START Material for the task

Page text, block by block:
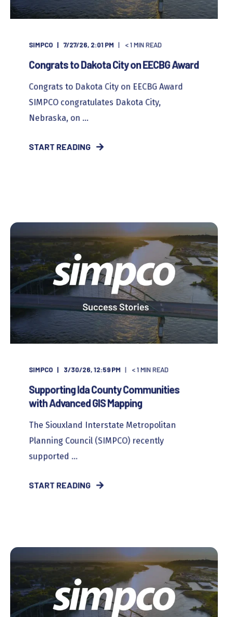
SIMPCO 7/27/26, 2:01 PM < 1 MIN READ
Congrats to Dakota City on EECBG Award
Congrats to Dakota City on EECBG Award
SIMPCO congratulates Dakota City,
Nebraska, on ...
START READING
SIMPCO 3/30/26, 12:59 PM < 1MIN READ
Supporting Ida County Communities
with Advanced GIS Mapping
The Siouxland Interstate Metropolitan
Planning Council (SIMPCO) recently
supported ...
START READING
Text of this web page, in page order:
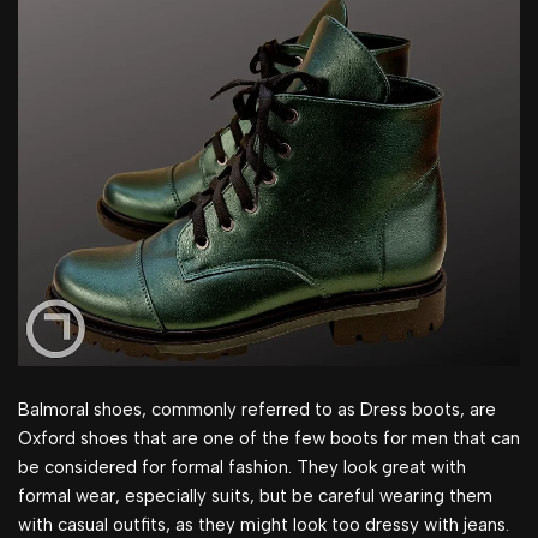
Balmoral shoes, commonly referred to as Dress boots, are
Oxford shoes that are one of the few boots for men that can
be considered for formal fashion. They look great with
formal wear, especially suits, but be careful wearing them
with casual outfits, as they might look too dressy with jeans.
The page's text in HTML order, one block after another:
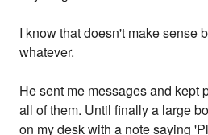
I know that doesn't make sense
whatever.
He sent me messages and kept
all of them. Until finally a large
on my desk with a note saying
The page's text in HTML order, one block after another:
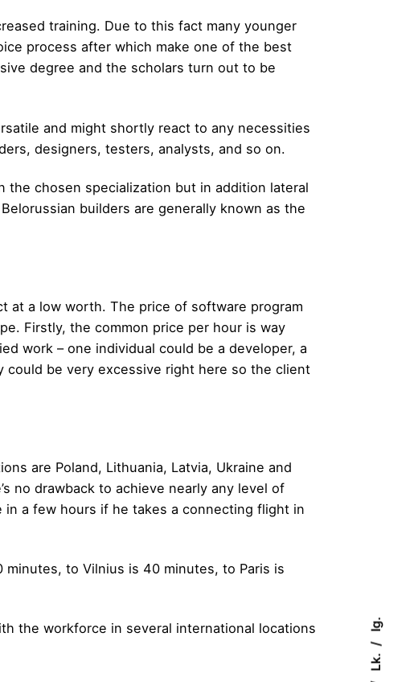
Lk.
Ig.
training. Due to this fact many younger
process after which make one of the best
degree and the scholars turn out to be
and might shortly react to any necessities
designers, testers, analysts, and so on.
the chosen specialization but in addition lateral
builders are generally known as the
at a low worth. The price of software program
Firstly, the common price per hour is way
work – one individual could be a developer, a
could be very excessive right here so the client
are Poland, Lithuania, Latvia, Ukraine and
no drawback to achieve nearly any level of
a few hours if he takes a connecting flight in
to Vilnius is 40 minutes, to Paris is
the workforce in several international locations
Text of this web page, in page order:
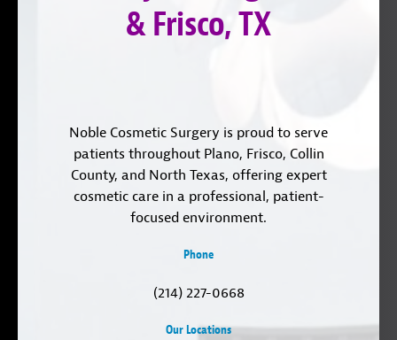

END Material for the task

Directions »
The data above needs to be retyped exactly, with the images left out.

Result for this task »
Page text, block by block:
SIMPCO 7/27/26, 2:01 PM < 1 MIN READ
Congrats to Dakota City on EECBG Award
Congrats to Dakota City on EECBG Award
SIMPCO congratulates Dakota City,
Nebraska, on ...
START READING
SIMPCO 3/30/26, 12:59 PM < 1MIN READ
Supporting Ida County Communities
with Advanced GIS Mapping
The Siouxland Interstate Metropolitan
Planning Council (SIMPCO) recently
supported ...
START READING
Text of this web page, in page order:
Balmoral shoes, commonly referred to as Dress boots, are
Oxford shoes that are one of the few boots for men that can
be considered for formal fashion. They look great with
formal wear, especially suits, but be careful wearing them
with casual outfits, as they might look too dressy with jeans.
The page's text in HTML order, one block after another:
I know that doesn't make sense
whatever.
He sent me messages and kept
all of them. Until finally a large
on my desk with a note saying
The page's text in HTML order, one block after another:
Lk.
Ig.
training. Due to this fact many younger
process after which make one of the best
degree and the scholars turn out to be
and might shortly react to any necessities
designers, testers, analysts, and so on.
the chosen specialization but in addition lateral
builders are generally known as the
at a low worth. The price of software program
Firstly, the common price per hour is way
work – one individual could be a developer, a
could be very excessive right here so the client
are Poland, Lithuania, Latvia, Ukraine and
no drawback to achieve nearly any level of
a few hours if he takes a connecting flight in
to Vilnius is 40 minutes, to Paris is
the workforce in several international locations
Text of this web page, in page order:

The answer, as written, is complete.